-
Notifications
You must be signed in to change notification settings - Fork 342
Description
For a long time, some of the proj4rb tests fail on MacOS on ARM64 silicon. The failures are like this:
1) Failure:
ConversionTest#test_pipeline [test/conversion_test.rb:276]:
Expected |1450880.2910605003 - 2.0e-323| (1450880.2910605003) to be <= 0.001.
See See https://github.com/cfis/proj4rb/actions/runs/22570514174/job/65376882406.
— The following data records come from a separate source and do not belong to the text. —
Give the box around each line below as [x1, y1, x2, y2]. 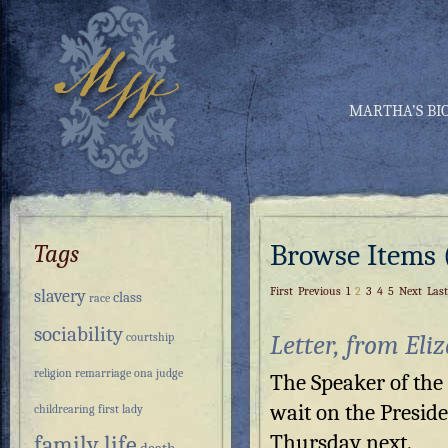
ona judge [134, 366, 183, 380]
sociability [34, 322, 123, 346]
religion [34, 366, 72, 380]
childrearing [34, 402, 95, 416]
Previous [298, 284, 341, 298]
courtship [126, 330, 174, 344]
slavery [34, 286, 86, 307]
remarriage [75, 366, 131, 380]
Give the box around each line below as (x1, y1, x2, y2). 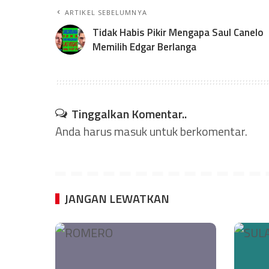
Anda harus (55, 121, 114, 141)
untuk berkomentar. (147, 121, 247, 141)
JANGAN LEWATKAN (64, 189, 169, 208)
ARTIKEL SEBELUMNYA (65, 7, 147, 17)
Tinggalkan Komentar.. (71, 104, 187, 123)
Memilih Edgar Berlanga (92, 38, 196, 55)
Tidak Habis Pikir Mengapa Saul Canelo (92, 24, 264, 40)

This looks like some ABI problem to me, so I finally took a look. The code in question uses this Union:
class PJ_COORD < FFI::Union
layout :v, [:double, 4],
:xyzt, PJ_XYZT,
:uvwt, PJ_UVWT,
:lpzt, PJ_LPZT,
:geod, PJ_GEOD,
:opk, PJ_OPK,
:enu, PJ_ENU,
:xyz, PJ_XYZ,
:uvw, PJ_UVW,
:lpz, PJ_LPZ,
:xy, PJ_XY,
:uv, PJ_UV,
:lp, PJ_LPhttps://github.com/cfis/proj4rb/blob/master/lib/api/api_5_0.rb#L128C1-L141C24
Since I don't know anything about the ARM64 ABI, I asked Claude to see it could work out what was going on and it pointed to this code:
https://github.com/ffi/ffi/blob/master/ext/ffi_c/StructLayout.c#L558
const ffi_type *alignment_types[] = { &ffi_type_sint8, &ffi_type_sint16, &ffi_type_sint32, &ffi_type_sint64,
&ffi_type_float, &ffi_type_double, &ffi_type_longdouble, NULL };
StructLayout* layout;
ffi_type *t = NULL;
int count, i;
TypedData_Get_Struct(self, StructLayout, &rbffi_struct_layout_data_type, layout);
for (i = 0; alignment_types[i] != NULL; ++i) {
if (alignment_types[i]->alignment == layout->align) {
t = (ffi_type *) alignment_types[i];
break;
}
}Notice that my union has all floats, but ffi_type_sint64 (alignment 8) appears before ffi_type_double (alignment 8) in the array. So ffi describes this to ibffi as [sint64, sint64, sint64, sint64] instead of [double, double, double, double].
The problem is on ARM64 (aarch64), the calling convention for passing and returning structs by value depends on whether the type is a Homogeneous Floating-point Aggregate (HFA). HFAs are passed in floating-point registers (d0-d3), while non-HFAs use integer registers or memory.
This doesn't mater on x86_64 because both type classes use the same register/stack passing mechanism. On ARM64 it causes a silent ABI mismatch: libffi passes the union in integer registers while the C function expects it in floating-point registers, resulting in garbage values (typically ~2.48e-314, i.e. denormalized near-zero doubles read from uninitialized FP registers).